MVVM is a strong fit when the screen is straightforward, the state is mostly “fields + errors”, and your team already ships confidently with ViewModel + LiveData/StateFlow.

MVI is a better fit when you need strict, predictable state transitions, lots of async events (autosave, retry, sync), or when bugs are expensive (payments, compliance, critical workflows).

Whichever path you choose, the highest-return tests for forms usually don’t touch UI: validation edge cases, state transitions (edit, submit, success, failure, retry), optimistic save rollback, and draft restore plus conflict behavior.

If you also need the backend, admin screens, and APIs alongside your mobile app, AppMaster (appmaster.io) can generate production-ready backend, web, and native mobile apps from one model, which helps keep validation and workflow rules consistent across surfaces.

FAQ

When should I choose MVVM vs MVI for a form-heavy Android screen?

Pick MVVM when your form flow is mostly linear and your team already has solid conventions for StateFlow/LiveData, one-off events, and cancellation. Pick MVI when you expect lots of overlapping async work (autosave, retries, uploads) and you want stricter rules so state changes can’t “sneak in” from multiple places.

What’s the simplest way to keep form state from drifting out of sync?

Start with a single screen state object (for example, FormState) that contains raw field values, field-level errors, a form-level error, and clear statuses like Saving or Failed. Keep derived flags like isValid and canSubmit computed in one place so the UI only renders, not re-decides logic.

How often should validation run in a form: on every keystroke or only on submit?

Run light, cheap checks while the user edits (required, range, basic format), and run strict checks on submit. Keep validation code out of the UI so it’s testable, and store errors in state so they survive rotation and process death restores.

How do I handle async validation like “email already taken” without stale results?

Treat async validation as “latest input wins.” Store the value you validated (or a request/version id) and ignore results that don’t match the current state. This prevents stale responses from overwriting newer typing, which is a common source of “random” error messages.

What’s a safe default approach for optimistic UI when saving a form?

Update the UI immediately to reflect the action (for example, show Saving… and keep the input visible), but always keep a rollback path if the server rejects the save. Use a request id/version, disable or debounce the Save button, and define what edits during save mean (lock fields, queue another save, or mark dirty again).

How should I structure error states so users can recover without retyping?

Never clear user input on failure. Put field-specific problems inline on the relevant fields, keep form-level blockers near the submit action, and make network failures recoverable with a retry that resends the same payload unless the user changes something.

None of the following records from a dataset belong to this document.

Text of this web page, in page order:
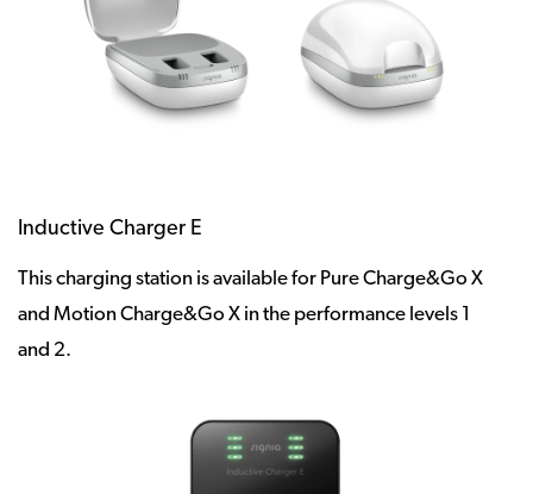
Inductive Charger E
This charging station is available for Pure Charge&Go X
and Motion Charge&Go X in the performance levels 1
and 2.
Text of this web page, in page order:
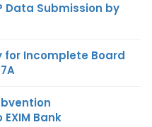
Data Submission by
for Incomplete Board
Bank
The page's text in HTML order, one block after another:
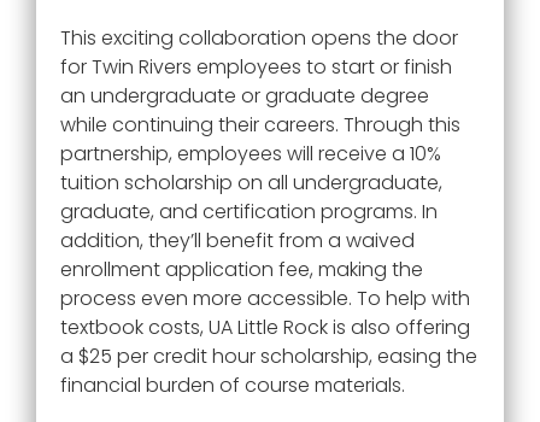
This exciting collaboration opens the door
for Twin Rivers employees to start or finish
an undergraduate or graduate degree
while continuing their careers. Through this
partnership, employees will receive a 10%
tuition scholarship on all undergraduate,
graduate, and certification programs. In
addition, they’ll benefit from a waived
enrollment application fee, making the
process even more accessible. To help with
textbook costs, UA Little Rock is also offering
a $25 per credit hour scholarship, easing the
financial burden of course materials.
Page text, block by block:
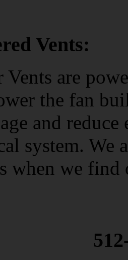
Vents:
Vents are
the fan
and
system. We
when we find
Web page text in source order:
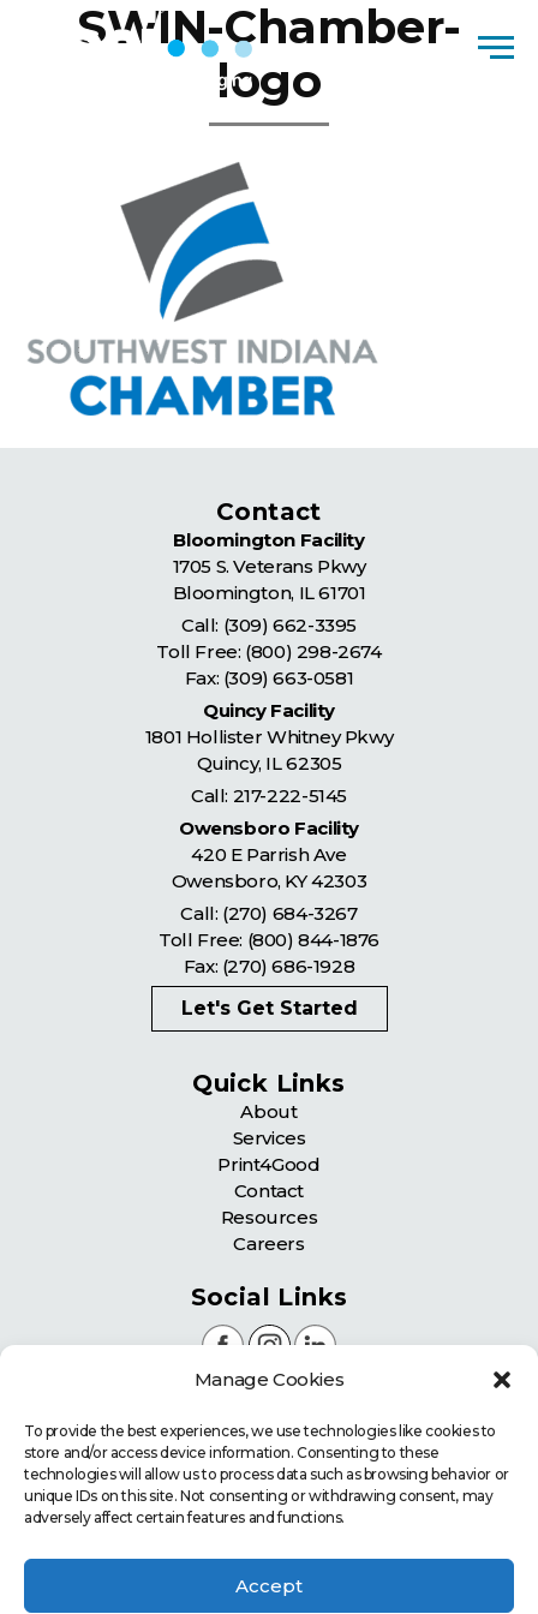
Manage Cookies
To provide the best experiences, we use technologies like cookies to
store and/or access device information. Consenting to these
technologies will allow us to process data such as browsing behavior or
unique IDs on this site. Not consenting or withdrawing consent, may
adversely affect certain features and functions.
Accept
Skip to content
SWIN-Chamber-
logo
Contact
Bloomington Facility
1705 S. Veterans Pkwy
Bloomington, IL61701
Call: (309) 662-3395
Toll Free: (800) 298-2674
Fax: (309) 663-0581
Quincy Facility
1801 Hollister Whitney Pkwy
Quincy, IL62305
Call: 217-222-5145
Owensboro Facility
420 E Parrish Ave
Owensboro, KY42303
Call: (270) 684-3267
Toll Free: (800) 844-1876
Fax: (270) 686-1928
Let's Get Started
Quick Links
About
Services
Print4Good
Contact
Resources
Careers
Social Links
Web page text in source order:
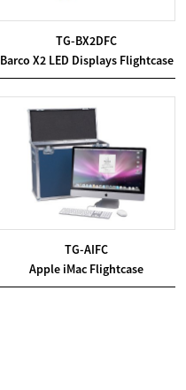
TG-BX2DFC
Barco X2 LED Displays Flightcase
TG-AIFC
Apple iMac Flightcase
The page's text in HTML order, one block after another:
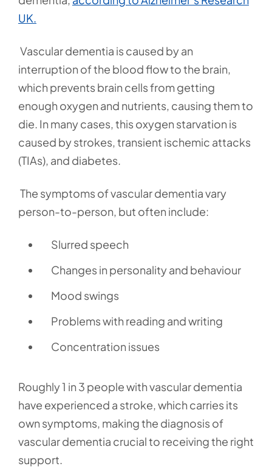
UK.
Vascular dementia is caused by an
interruption of the blood flow to the brain,
which prevents brain cells from getting
enough oxygen and nutrients, causing them to
die. In many cases, this oxygen starvation is
caused by strokes, transient ischemic attacks
(TIAs), and diabetes.
The symptoms of vascular dementia vary
person-to-person, but often include:
Slurred speech
Changes in personality and behaviour
Mood swings
Problems with reading and writing
Concentration issues
Roughly 1 in 3 people with vascular dementia
have experienced a stroke, which carries its
own symptoms, making the diagnosis of
vascular dementia crucial to receiving the right
support.
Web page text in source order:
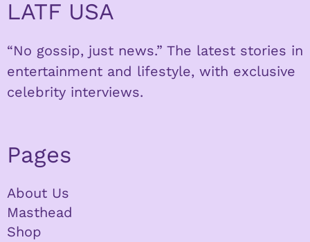
LATF USA
“No gossip, just news.” The latest stories in
entertainment and lifestyle, with exclusive
celebrity interviews.
Pages
About Us
Masthead
Shop
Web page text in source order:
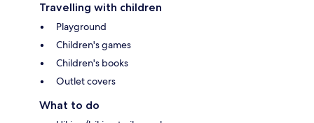
Travelling with children
Playground
Children's games
Children's books
Outlet covers
What to do
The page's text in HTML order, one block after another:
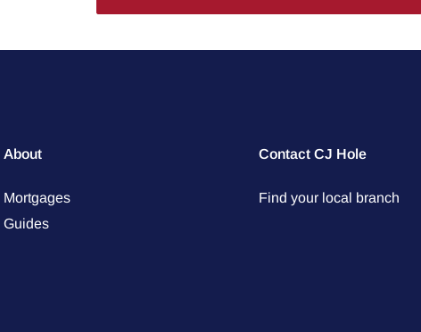
About
Mortgages
Guides
Contact CJ Hole
Find your local branch
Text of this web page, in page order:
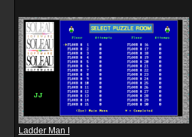
Ladder Man I
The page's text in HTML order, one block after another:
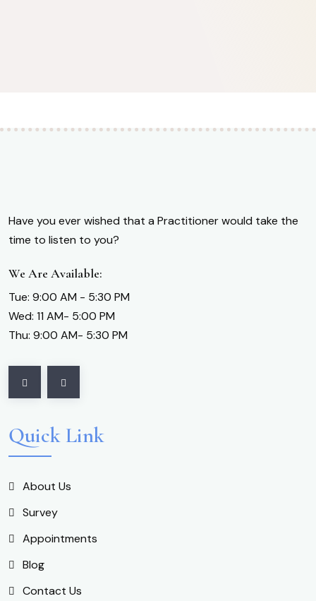
Have you ever wished that a Practitioner would take the
time to listen to you?
We Are Available:
Tue: 9:00 AM - 5:30 PM
Wed: 11 AM- 5:00 PM
Thu: 9:00 AM- 5:30 PM
Quick Link
About Us
Survey
Appointments
Blog
Contact Us
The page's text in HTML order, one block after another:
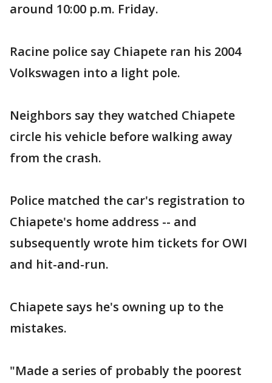
around 10:00 p.m. Friday.
Racine police say Chiapete ran his 2004
Volkswagen into a light pole.
Neighbors say they watched Chiapete
circle his vehicle before walking away
from the crash.
Police matched the car's registration to
Chiapete's home address -- and
subsequently wrote him tickets for OWI
and hit-and-run.
Chiapete says he's owning up to the
mistakes.
"Made a series of probably the poorest
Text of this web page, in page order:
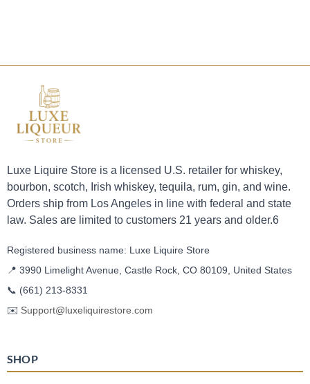
Luxe Liquire Store is a licensed U.S. retailer for whiskey,
bourbon, scotch, Irish whiskey, tequila, rum, gin, and wine.
Orders ship from Los Angeles in line with federal and state
law. Sales are limited to customers 21 years and older.6
Registered business name: Luxe Liquire Store
📍 3990 Limelight Avenue, Castle Rock, CO 80109, United States
📞 (661) 213-8331
✉️ Support@luxeliquirestore.com
SHOP
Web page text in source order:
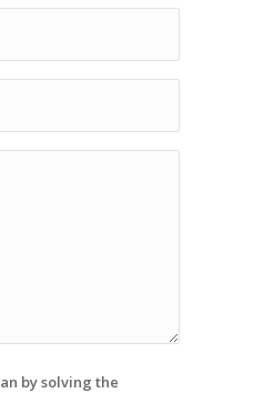
by solving the
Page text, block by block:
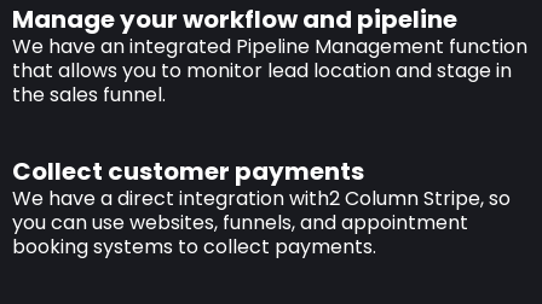
Manage your workflow and pipeline
We have an integrated Pipeline Management function
that allows you to monitor lead location and stage in
the sales funnel.
Collect customer payments
We have a direct integration with2 Column Stripe, so
you can use websites, funnels, and appointment
booking systems to collect payments.
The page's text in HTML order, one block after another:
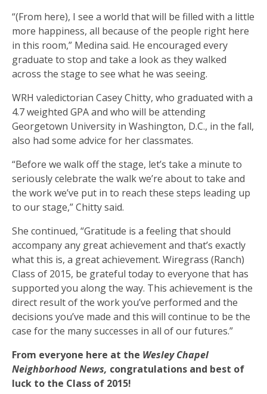
“(From here), I see a world that will be filled with a little
more happiness, all because of the people right here
in this room,” Medina said. He encouraged every
graduate to stop and take a look as they walked
across the stage to see what he was seeing.
WRH valedictorian Casey Chitty, who graduated with a
4.7 weighted GPA and who will be attending
Georgetown University in Washington, D.C., in the fall,
also had some advice for her classmates.
“Before we walk off the stage, let’s take a minute to
seriously celebrate the walk we’re about to take and
the work we’ve put in to reach these steps leading up
to our stage,” Chitty said.
She continued, “Gratitude is a feeling that should
accompany any great achievement and that’s exactly
what this is, a great achievement. Wiregrass (Ranch)
Class of 2015, be grateful today to everyone that has
supported you along the way. This achievement is the
direct result of the work you’ve performed and the
decisions you’ve made and this will continue to be the
case for the many successes in all of our futures.”
From everyone here at the Wesley Chapel
Neighborhood News, congratulations and best of
luck to the Class of 2015!
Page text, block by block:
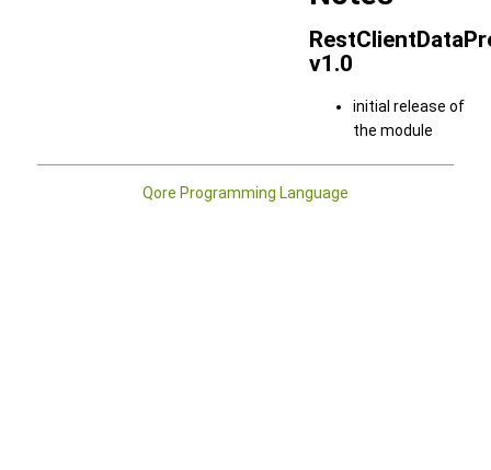
v1.0
initial release of
the module
Qore Programming Language
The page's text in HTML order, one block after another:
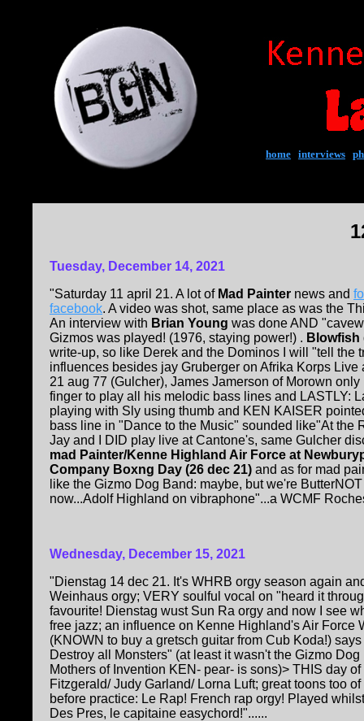
home interviews
Tuesday, December 14, 2021
"Saturday 11 april 21. A lot of Mad Painter news and
facebook. A video was shot, same place as was the
An interview with Brian Young was done AND
Gizmos was played! (1976, staying power!) . Blowfish
write-up, so like Derek and the Dominos I will "tell the
influences besides jay Gruberger on Afrika Korps Live
21 aug 77 (Gulcher), James Jamerson of Morown only
finger to play all his melodic bass lines and LASTLY:
playing with Sly using thumb and KEN KAISER
bass line in "Dance to the Music" sounded like"At the
Jay and I DID play live at Cantone's, same Gulcher
mad Painter/Kenne Highland Air Force at
Company Boxng Day (26 dec 21) and as for mad
like the Gizmo Dog Band: maybe, but we're
now...Adolf Highland on vibraphone"...a WCMF
Wednesday, December 15, 2021
"Dienstag 14 dec 21. It's WHRB orgy season again
Weinhaus orgy; VERY soulful vocal on "heard it
favourite! Dienstag wust Sun Ra orgy and now I see
free jazz; an influence on Kenne Highland's Air Force
(KNOWN to buy a gretsch guitar from Cub Koda!)
Destroy all Monsters" (at least it wasn't the Gizmo
Mothers of Invention KEN- pear- is sons)> THIS day
Fitzgerald/ Judy Garland/ Lorna Luft; great toons too
before practice: Le Rap! French rap orgy! Played
Des Pres, le capitaine easychord!"......
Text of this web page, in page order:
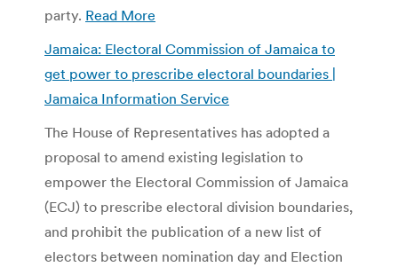
party. Read More
Jamaica: Electoral Commission of Jamaica to
get power to prescribe electoral boundaries |
Jamaica Information Service
The House of Representatives has adopted a
proposal to amend existing legislation to
empower the Electoral Commission of Jamaica
(ECJ) to prescribe electoral division boundaries,
and prohibit the publication of a new list of
electors between nomination day and Election
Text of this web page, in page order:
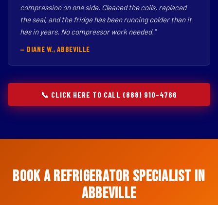
compression on one side. Cleaned the coils, replaced
the seal, and the fridge has been running colder than it
has in years. No compressor work needed."
— DIANE W., ABBEVILLE
📞 CLICK HERE TO CALL (888) 910-4766
Book a Refrigerator Specialist in
Abbeville
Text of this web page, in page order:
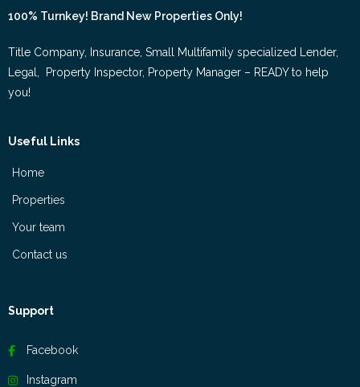
100% Turnkey! Brand New Properties Only!
Title Company, Insurance, Small Multifamily specialized Lender,
Legal, Property Inspector, Property Manager – READY to help
you!
Useful Links
Home
Properties
Your team
Contact us
Support
Facebook
Instagram
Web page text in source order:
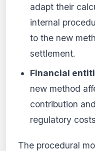
adapt their
internal
to the new
settlement.
Financial
new method
contribution
regulatory
The procedural
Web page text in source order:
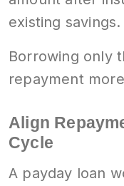
existing savings.
Borrowing only
repayment
Align
Cycle
A payday loan
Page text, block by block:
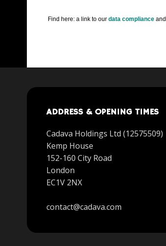
Find here: a link to our data complianceand
ADDRESS & OPENING TIMES
Cadava Holdings Ltd (12575509)
Kemp House
152-160 City Road
London
EC1V 2NX
contact@cadava.com
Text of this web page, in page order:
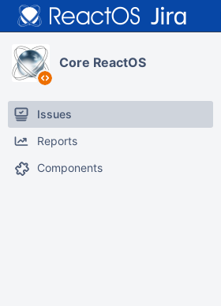
Core ReactOS
Issues
Reports
Components
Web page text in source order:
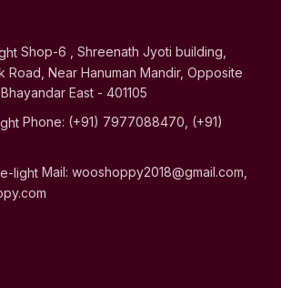
Shop-6 , Shreenath Jyoti building,
Road, Near Hanuman Mandir, Opposite
East - 401105
Phone: (+91) 7977088470, (+91)
Mail: wooshoppy2018@gmail.com,
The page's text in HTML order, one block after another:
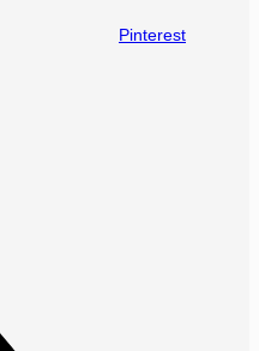
Pinterest
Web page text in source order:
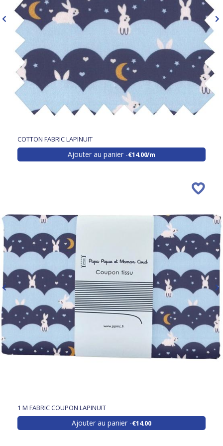
COTTON FABRIC LAPINUIT
Ajouter au panier €14.00/m
1 M FABRIC COUPON LAPINUIT
Ajouter au panier €14.00
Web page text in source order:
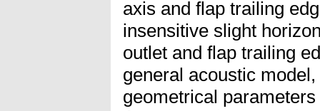
axis and flap trailing
insensitive slight
outlet and flap trailing
general acoustic
geometrical
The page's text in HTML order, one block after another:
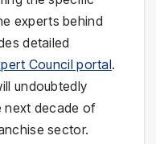
experts behind
detailed
Council portal.
undoubtedly
next decade of
sector.
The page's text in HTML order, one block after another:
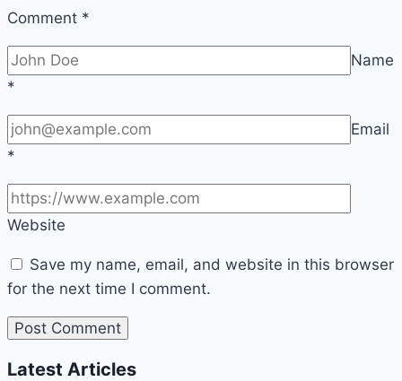
Comment *
Name
*
Email
*
Website
Save my name, email, and website in this browser
for the next time I comment.
Latest Articles
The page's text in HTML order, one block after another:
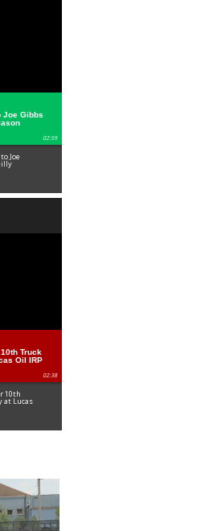
Joe Gibbs
02:59
Joe
Truck
Oil IRP
02:38
10th
at Lucas
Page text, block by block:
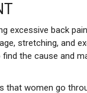
excessive back
stretching, and
the cause and
women go
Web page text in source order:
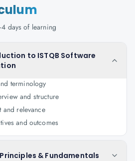
daysof learning
to ISTQB Software
terminology
and structure
and relevance
and outcomes
& Fundamentals
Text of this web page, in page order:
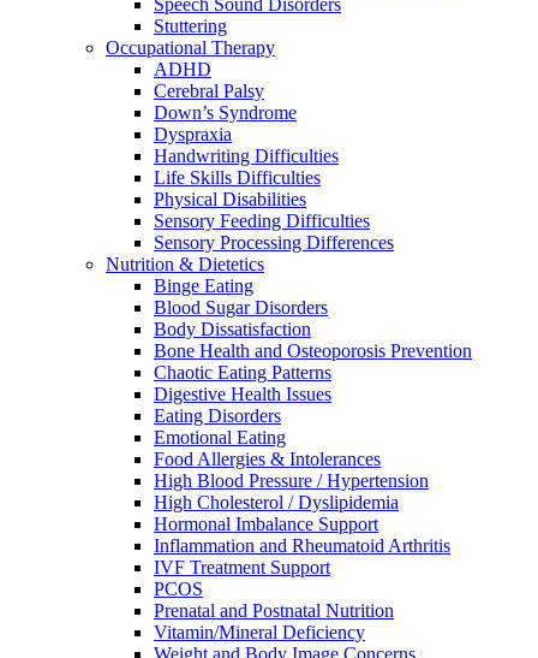
Speech Sound Disorders
Stuttering
Occupational Therapy
ADHD
Cerebral Palsy
Down’s Syndrome
Dyspraxia
Handwriting Difficulties
Life Skills Difficulties
Physical Disabilities
Sensory Feeding Difficulties
Sensory Processing Differences
Nutrition & Dietetics
Binge Eating
Blood Sugar Disorders
Body Dissatisfaction
Bone Health and Osteoporosis Prevention
Chaotic Eating Patterns
Digestive Health Issues
Eating Disorders
Emotional Eating
Food Allergies & Intolerances
High Blood Pressure / Hypertension
High Cholesterol / Dyslipidemia
Hormonal Imbalance Support
Inflammation and Rheumatoid Arthritis
IVF Treatment Support
PCOS
Prenatal and Postnatal Nutrition
Vitamin/Mineral Deficiency
Weight and Body Image Concerns
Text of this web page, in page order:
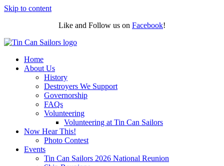
Skip to content
Like and Follow us on Facebook!
Home
About Us
History
Destroyers We Support
Governorship
FAQs
Volunteering
Volunteering at Tin Can Sailors
Now Hear This!
Photo Contest
Events
Tin Can Sailors 2026 National Reunion
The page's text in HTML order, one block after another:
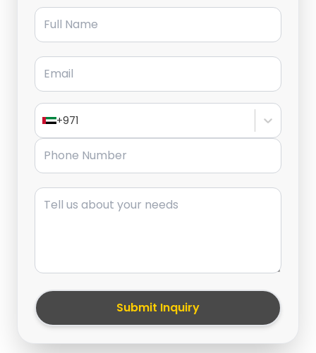
Full Name
Email
+971
Phone Number
Message
Submit Inquiry
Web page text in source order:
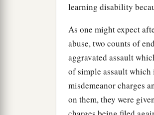
learning disability
As one might expect
abuse, two counts of
aggravated assault
of simple assault which
misdemeanor charges
on them, they were
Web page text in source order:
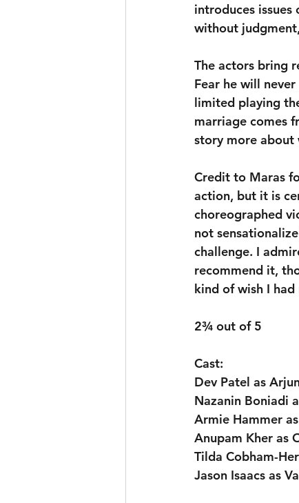
introduces
without
The actors bring
Fear he will
limited playing
marriage comes
story more about
Credit to Maras
action, but it is
choreographed
not
challenge. I
recommend it,
kind of wish I had
2¾ out of 5
Cast:
Dev Patel as
Nazanin Boniadi
Armie Hammer
Anupam Kher as
Tilda Cobham-
Jason Isaacs as
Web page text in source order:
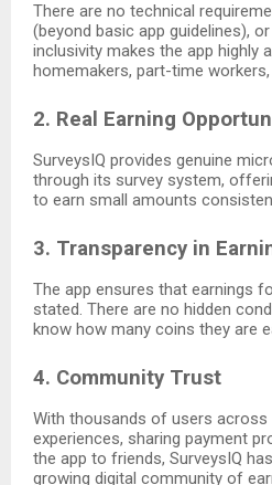
There are no technical
(beyond basic app guidelines),
inclusivity makes the app highly
homemakers, part-time
2. Real Earning
SurveysIQ provides genuine
through its survey system,
to earn small amounts
3. Transparency in
The app ensures that earnings
stated. There are no hidden
know how many coins they are
4. Community Trust
With thousands of users across
experiences, sharing payment
the app to friends, SurveysIQ
growing digital community of
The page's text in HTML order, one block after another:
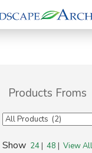
Products Froms
Show 24| 48 | View All
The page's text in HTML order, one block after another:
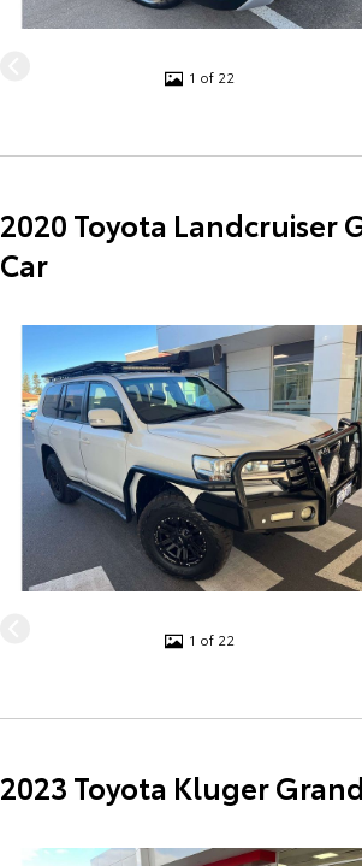
1 of 22
2020 Toyota Landcruiser
Car
1 of 22
2023 Toyota Kluger

Where should one-time events like snackbars and navigation live?

Keep one-off effects out of your persistent state. In MVVM, send them through a separate stream (like a SharedFlow), and in MVI, model them as Effects that the UI consumes once. This avoids duplicate snackbars or repeated navigation after rotation or re-subscription.

What exactly should I save for offline drafts of a form?

Persist mostly raw user input (as typed), plus minimal metadata to restore and merge safely later, like a last-known server version marker. Recompute validation on restore instead of persisting it, and add a simple schema version so you can handle app updates without breaking restores.

How should autosave be timed so it feels reliable but not noisy?

Use a short debounce (around a few hundred milliseconds) plus saves on step changes or when the user backgrounds the app. Saving on every keystroke is noisy and can create extra contention, while saving only on exit risks losing work during process death or interruptions.

How do I handle draft conflicts when the server data changed while the user was offline?

Keep a version marker (like updatedAt, an ETag, or a local increment) for both the server snapshot and the draft. If the server version hasn’t changed, apply the draft and submit; if it has, show a clear choice to keep the draft or reload server data, rather than silently overwriting either side.